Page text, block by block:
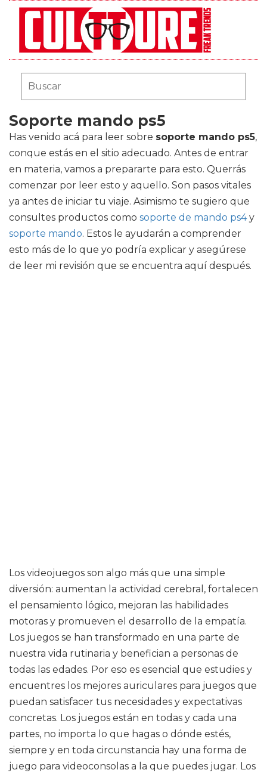
Soporte mando ps5
Has venido acá para leer sobre soporte mando ps5,
conque estás en el sitio adecuado. Antes de entrar
en materia, vamos a prepararte para esto. Querrás
comenzar por leer esto y aquello. Son pasos vitales
ya antes de iniciar tu viaje. Asimismo te sugiero que
consultes productos como soporte de mando ps4y
soporte mando. Estos le ayudarán a comprender
esto más de lo que yo podría explicar y asegúrese
de leer mi revisión que se encuentra aquí después.
Los videojuegos son algo más que una simple
diversión: aumentan la actividad cerebral, fortalecen
el pensamiento lógico, mejoran las habilidades
motoras y promueven el desarrollo de la empatía.
Los juegos se han transformado en una parte de
nuestra vida rutinaria y benefician a personas de
todas las edades. Por eso es esencial que estudies y
encuentres los mejores auriculares para juegos que
puedan satisfacer tus necesidades y expectativas
concretas. Los juegos están en todas y cada una
partes, no importa lo que hagas o dónde estés,
siempre y en toda circunstancia hay una forma de
juego para videoconsolas a la que puedes jugar. Los
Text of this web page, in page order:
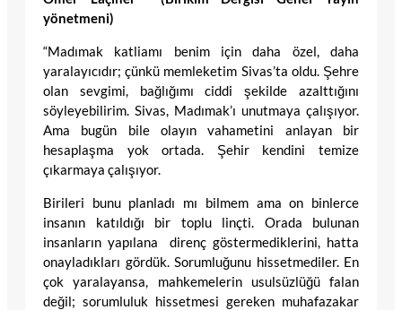
yönetmeni)
“Madımak katliamı benim için daha özel, daha
yaralayıcıdır; çünkü memleketim Sivas’ta oldu. Şehre
olan sevgimi, bağlığımı ciddi şekilde azalttığını
söyleyebilirim. Sivas, Madımak’ı unutmaya çalışıyor.
Ama bugün bile olayın vahametini anlayan bir
hesaplaşma yok ortada. Şehir kendini temize
çıkarmaya çalışıyor.
Birileri bunu planladı mı bilmem ama on binlerce
insanın katıldığı bir toplu linçti. Orada bulunan
insanların yapılana direnç göstermediklerini, hatta
onayladıkları gördük. Sorumluğunu hissetmediler. En
çok yaralayansa, mahkemelerin usulsüzlüğü falan
değil; sorumluluk hissetmesi gereken muhafazakar
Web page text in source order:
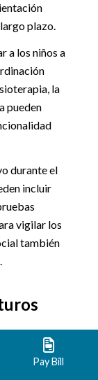
plazo.
a los niños a
la
pueden
durante el
incluir
vigilar los
también
en
Pay Bill
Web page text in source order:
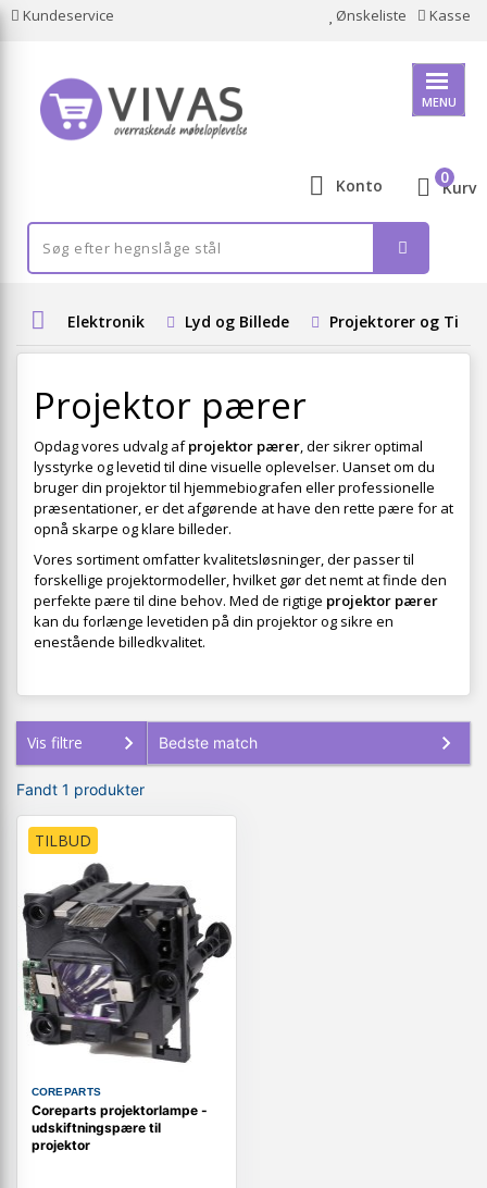
Kundeservice Ønskeliste Kasse
MENU
Konto Kurv
0
Elektronik Lyd og Billede Projektorer og
Projektor pærer
Opdag vores udvalg afprojektor pærer, der sikrer optimal
lysstyrke og levetid til dine visuelle oplevelser. Uanset om du
bruger din projektor til hjemmebiografen eller professionelle
præsentationer, er det afgørende at have den rette pære for at
opnå skarpe og klare billeder.
Vores sortiment omfatter kvalitetsløsninger, der passer til
forskellige projektormodeller, hvilket gør det nemt at finde den
perfekte pære til dine behov. Med de rigtige projektor pærer
kan du forlænge levetiden på din projektor og sikre en
enestående billedkvalitet.
Vis filtre
Fandt 1 produkter
TILBUD
COREPARTS
Coreparts projektorlampe -
udskiftningspære til
projektor
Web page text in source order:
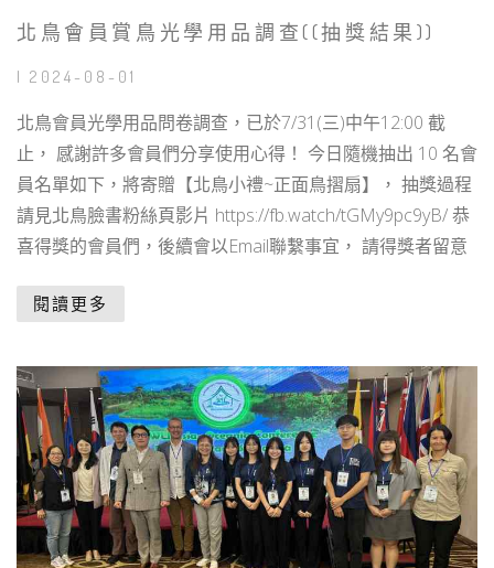
北鳥會員賞鳥光學用品調查((抽獎結果))
| 2024-08-01
北鳥會員光學用品問卷調查，已於7/31(三)中午12:00 截
止， 感謝許多會員們分享使用心得！ 今日隨機抽出 10 名會
員名單如下，將寄贈【北鳥小禮~正面鳥摺扇】， 抽獎過程
請見北鳥臉書粉絲頁影片 https://fb.watch/tGMy9pc9yB/ 恭
喜得獎的會員們，後續會以Email聯繫事宜， 請得獎者留意
閱讀更多
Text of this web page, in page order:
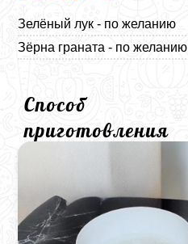
Зелёный лук - по желанию
Зёрна граната - по желанию
Способ
приготовления
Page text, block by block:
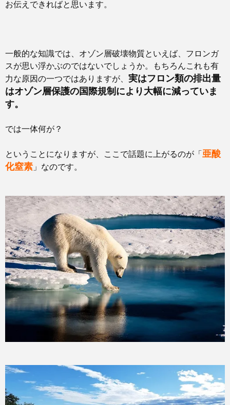
お伝えできればと思います。
一般的な知識では、オゾン層破壊物質といえば、フロンガ
スが思い浮かぶのではないでしょうか。もちろんこれも有
力な原因の一つではありますが、 実はフロン類の排出量
はオゾン層保護の国際規制により大幅に減っていま
す。
では一体何が？
ということになりますが、ここで話題に上がるのが「亜酸
化窒素 」なのです。
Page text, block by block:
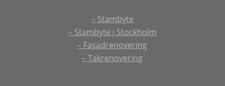
– Stambyte
– Stambyte i Stockholm
– Fasadrenovering
– Takrenovering
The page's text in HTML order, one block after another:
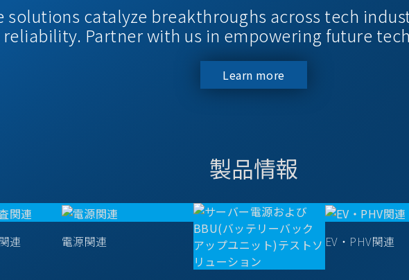
solutions catalyze breakthroughs across tech
Partner with us in empowering future
Learn more
製品情報
連 電源関連
EV・PHV関連
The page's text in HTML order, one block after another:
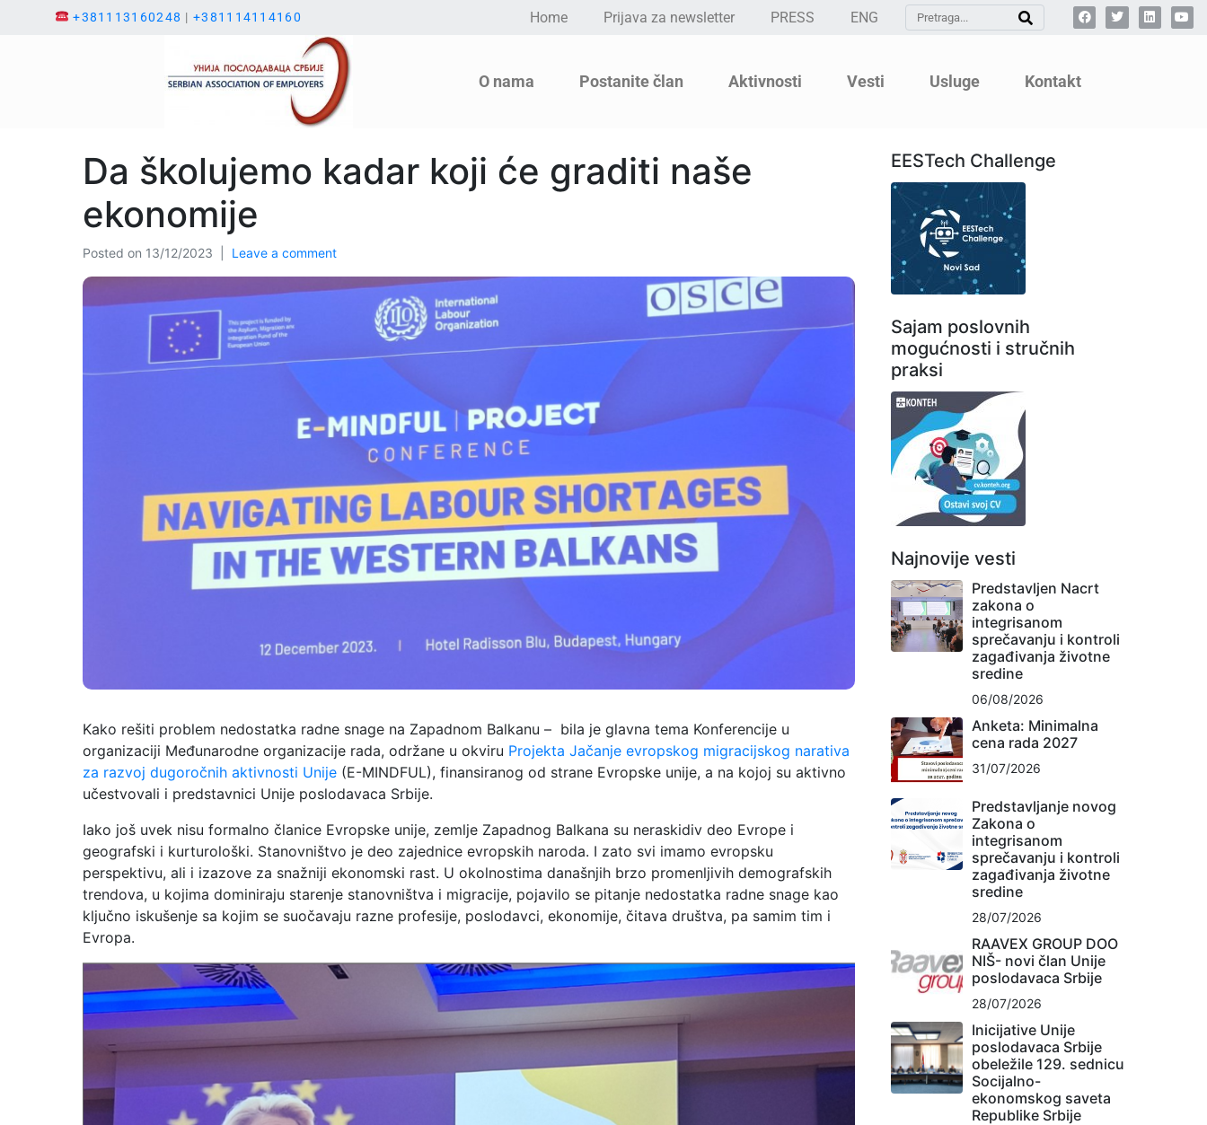
+381113160248 |+381114114160 Home Prijava za newsletter PRESS ENG
O nama Postanite član Aktivnosti Vesti Usluge Kontakt
Da školujemo kadar koji će graditi naše
ekonomije
Posted on 13/12/2023 Leave a comment
Kako rešiti problem nedostatka radne snage na Zapadnom Balkanu – bila je glavna tema Konferencije u
organizaciji Međunarodne organizacije rada, održane u okviru Projekta Jačanje evropskog migracijskog narativa
za razvoj dugoročnih aktivnosti Unije (E-MINDFUL), finansiranog od strane Evropske unije, a na kojoj su aktivno
učestvovali i predstavnici Unije poslodavaca Srbije.
Iako još uvek nisu formalno članice Evropske unije, zemlje Zapadnog Balkana su neraskidiv deo Evrope i
geografski i kurturološki. Stanovništvo je deo zajednice evropskih naroda. I zato svi imamo evropsku
perspektivu, ali i izazove za snažniji ekonomski rast. U okolnostima današnjih brzo promenljivih demografskih
trendova, u kojima dominiraju starenje stanovništva i migracije, pojavilo se pitanje nedostatka radne snage kao
ključno iskušenje sa kojim se suočavaju razne profesije, poslodavci, ekonomije, čitava društva, pa samim tim i
Evropa.
EESTech Challenge
Sajam poslovnih
mogućnosti i stručnih
praksi
Najnovije vesti
Predstavljen Nacrt
zakona o
integrisanom
sprečavanju i kontroli
zagađivanja životne
sredine
06/08/2026
Anketa: Minimalna
cena rada 2027
31/07/2026
Predstavljanje novog
Zakona o
integrisanom
sprečavanju i kontroli
zagađivanja životne
sredine
28/07/2026
RAAVEX GROUP DOO
NIŠ- novi član Unije
poslodavaca Srbije
28/07/2026
Inicijative Unije
poslodavaca Srbije
obeležile 129. sednicu
Socijalno-
ekonomskog saveta
Republike Srbije

======

◆ Work order
Where does the word "radne" appear in the listing above? Copy every line that holds it.

◆ Output
Kako rešiti problem nedostatka radne snage na Zapadnom Balkanu – bila je glavna tema Konferencije u
trendova, u kojima dominiraju starenje stanovništva i migracije, pojavilo se pitanje nedostatka radne snage kao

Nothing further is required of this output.